GOAL OF THE EXERCISE:
Should pictures appear among the records, leave them out, and copy exactly only the lines from the first through the one with "QGIS je také", inclusive.

━━━

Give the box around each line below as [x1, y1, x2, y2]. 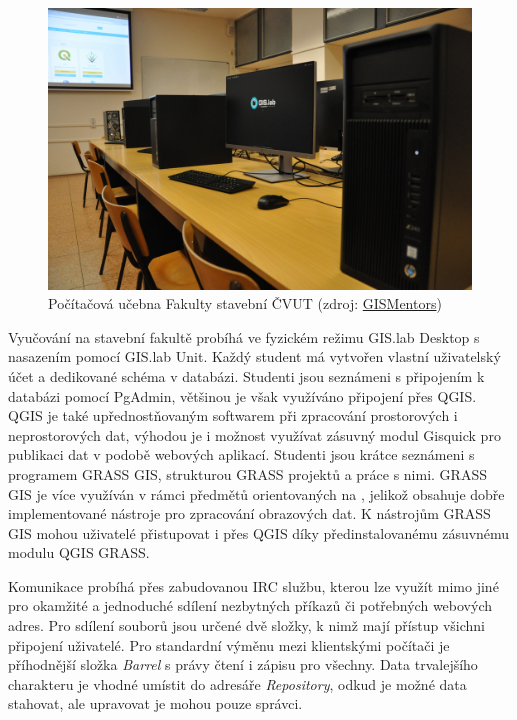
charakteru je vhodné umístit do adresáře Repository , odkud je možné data [8, 673, 467, 694]
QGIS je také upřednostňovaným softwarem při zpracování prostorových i [8, 405, 458, 426]
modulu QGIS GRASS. [8, 542, 150, 563]
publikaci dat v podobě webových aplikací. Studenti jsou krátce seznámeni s [8, 444, 475, 465]
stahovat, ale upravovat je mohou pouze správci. [8, 693, 303, 714]
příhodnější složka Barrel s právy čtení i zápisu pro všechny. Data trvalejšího [8, 654, 478, 675]
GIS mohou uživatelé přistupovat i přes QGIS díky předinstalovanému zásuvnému [8, 522, 510, 543]
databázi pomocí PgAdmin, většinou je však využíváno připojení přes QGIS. [8, 385, 477, 406]
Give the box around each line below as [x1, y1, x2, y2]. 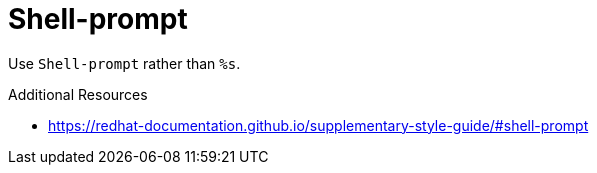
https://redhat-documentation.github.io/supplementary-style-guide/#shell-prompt [48, 116, 589, 134]
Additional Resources [8, 85, 148, 103]
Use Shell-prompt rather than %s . [8, 54, 241, 72]
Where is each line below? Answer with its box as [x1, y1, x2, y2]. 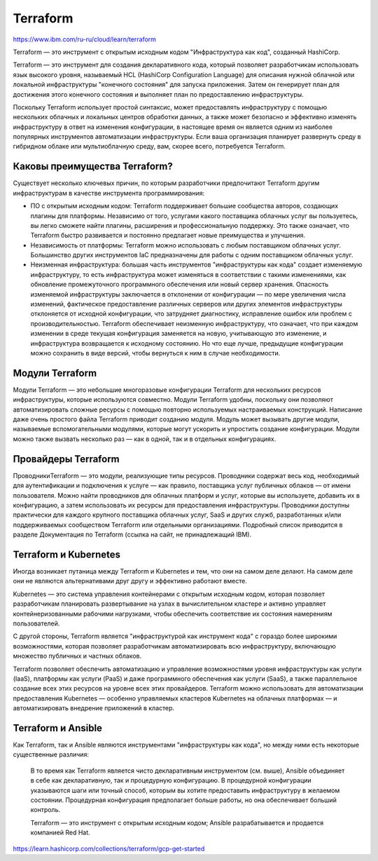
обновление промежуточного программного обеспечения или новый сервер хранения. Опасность [30, 280, 329, 289]
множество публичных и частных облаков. [13, 652, 142, 660]
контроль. [30, 806, 61, 814]
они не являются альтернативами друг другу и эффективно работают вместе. [13, 577, 248, 585]
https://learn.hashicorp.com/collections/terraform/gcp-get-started [13, 844, 205, 853]
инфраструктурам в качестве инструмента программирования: [13, 189, 205, 197]
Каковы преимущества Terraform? [13, 161, 173, 172]
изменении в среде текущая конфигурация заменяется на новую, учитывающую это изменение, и [30, 330, 327, 338]
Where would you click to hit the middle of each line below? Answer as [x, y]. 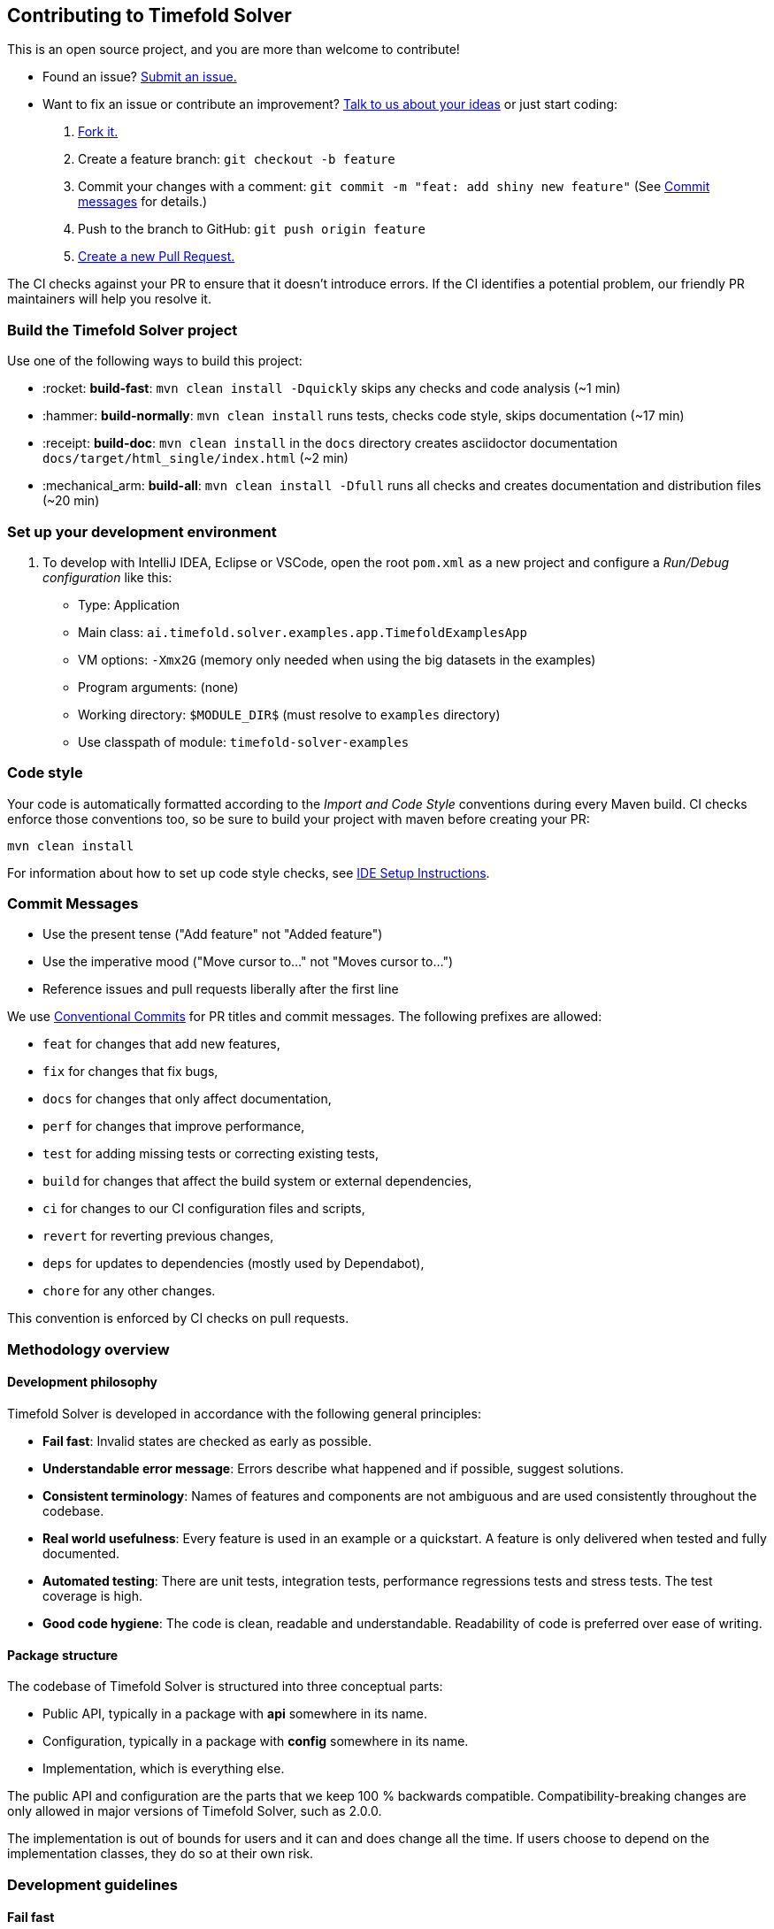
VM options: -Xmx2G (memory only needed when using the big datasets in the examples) [337, 659]
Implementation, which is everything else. [164, 1769]
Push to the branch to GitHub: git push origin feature [252, 229]
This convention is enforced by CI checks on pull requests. [178, 1318]
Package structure [63, 1655]
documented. [81, 1554]
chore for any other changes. [129, 1291]
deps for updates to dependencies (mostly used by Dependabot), [234, 1264]
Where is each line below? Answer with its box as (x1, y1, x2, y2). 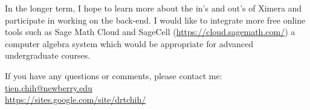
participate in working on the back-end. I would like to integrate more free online (5, 13, 306, 26)
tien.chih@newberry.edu (5, 81, 92, 94)
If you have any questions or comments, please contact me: (5, 69, 222, 82)
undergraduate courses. (5, 49, 91, 62)
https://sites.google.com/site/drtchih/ (5, 93, 146, 106)
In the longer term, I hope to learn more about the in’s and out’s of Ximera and (5, 2, 302, 14)
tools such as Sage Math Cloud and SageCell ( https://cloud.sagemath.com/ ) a (5, 25, 295, 38)
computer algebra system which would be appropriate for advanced (5, 37, 254, 50)
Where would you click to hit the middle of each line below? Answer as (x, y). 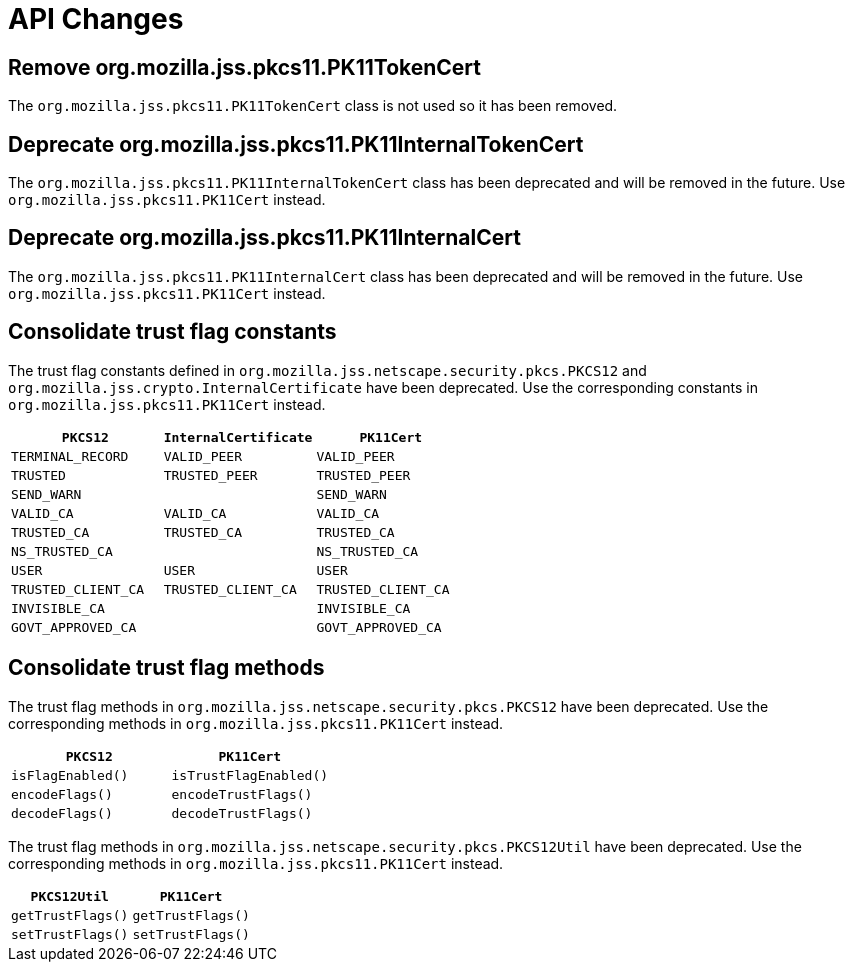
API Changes (96, 19)
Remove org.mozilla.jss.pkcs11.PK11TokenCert (245, 67)
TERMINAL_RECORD (70, 456)
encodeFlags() (62, 794)
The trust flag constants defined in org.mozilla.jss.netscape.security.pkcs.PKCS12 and (327, 370)
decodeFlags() (62, 813)
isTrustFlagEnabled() (250, 775)
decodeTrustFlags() (242, 813)

━━━

WRITTEN SOLUTION:
Give the box around each line below as [x1, y1, x2, y2]. 
charakteru je vhodné umístit do adresáře Repository , odkud je možné data [8, 673, 467, 694]
QGIS je také upřednostňovaným softwarem při zpracování prostorových i [8, 405, 458, 426]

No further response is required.